Memo to Adam Lambert and the editors of Rolling Stone: Listen, you mediocre broadway has- been poseur-tastic twit: You've got nothing on Fred Mercury, Rob Halford, Alice Cooper, Marilyn Manson, David Bowie, Marc Bolan, Iggy Pop, Robert Smith, Jim Morrison or any other groundbreaking, androgynous ambiguous super talented rock star.You've got nothing on any hard working invisible chorus member of any broadway show in history....

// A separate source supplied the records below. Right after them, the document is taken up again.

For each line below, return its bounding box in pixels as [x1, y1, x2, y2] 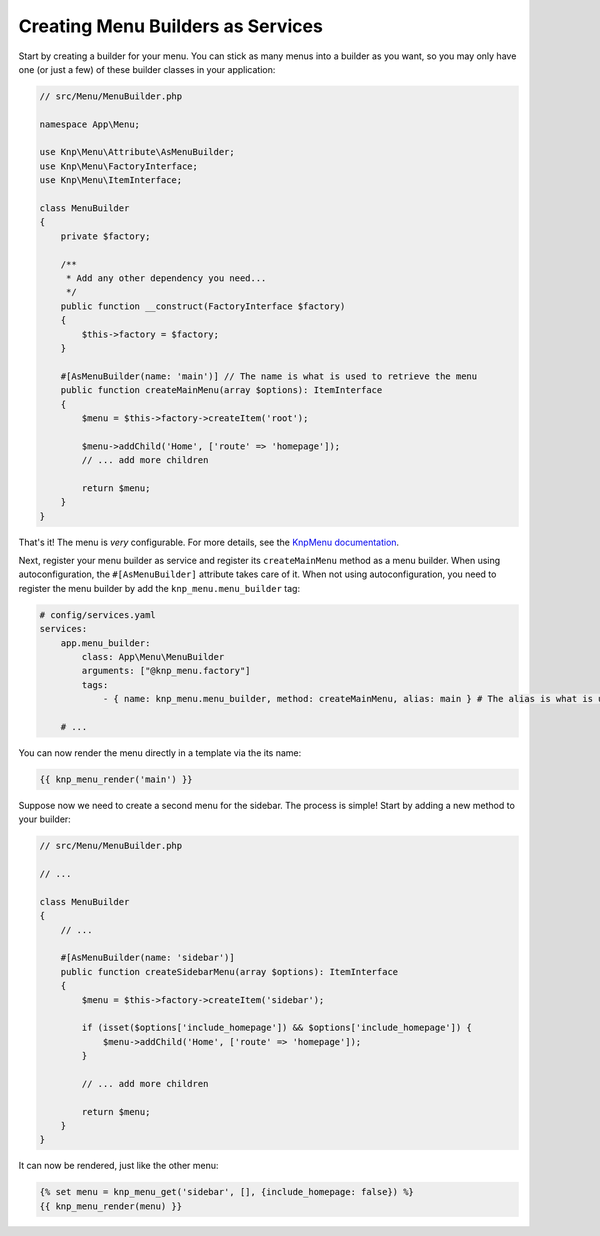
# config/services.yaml [39, 609, 157, 620]
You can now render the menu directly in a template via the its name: [18, 746, 302, 759]
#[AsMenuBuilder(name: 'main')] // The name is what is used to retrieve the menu [60, 370, 478, 382]
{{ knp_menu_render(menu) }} [39, 1200, 183, 1212]
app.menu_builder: [60, 637, 151, 649]
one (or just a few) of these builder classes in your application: [18, 63, 276, 75]
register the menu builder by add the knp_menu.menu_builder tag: [18, 582, 300, 594]
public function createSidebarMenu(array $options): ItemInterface [60, 966, 399, 977]

You're a Liberace wannabe(or just a faux glittery understudy) with great hair and make up skills and would be perfectly suited for being a choir member in a south Florida dinner theatre troupe. You're nada, nothing and why RS editor ROB Sheffield(WHO FAWNS OVER YOU) pushed to get you on the cover of RS with your glistening chest hair and perfectly placed snake, befuddles me. Maybe he wants your autograph with a lipstick stamp on it. Perfect bottom of the Bird Cage material. Ugh. Feh! Ewwww! Hurl!
You might see if anyone has interest in putting together a modern version of the Village People, or see if there's a meeting for Famewhores Anonymous near you. Or you could grow your hair out(or get extensions) and join a really off broadway version of Edward Scissorhands Live playing in Peoria or Davenport or Columbus.
Go tip toe through the tulips right into a wall. I hope you chip a tooth and cry about it to the hordes of limp lemmings who worship your hoots, shrills and pompous stage moaning.
I'm cranky today and I don't like you...go back to the glory hole from which you came.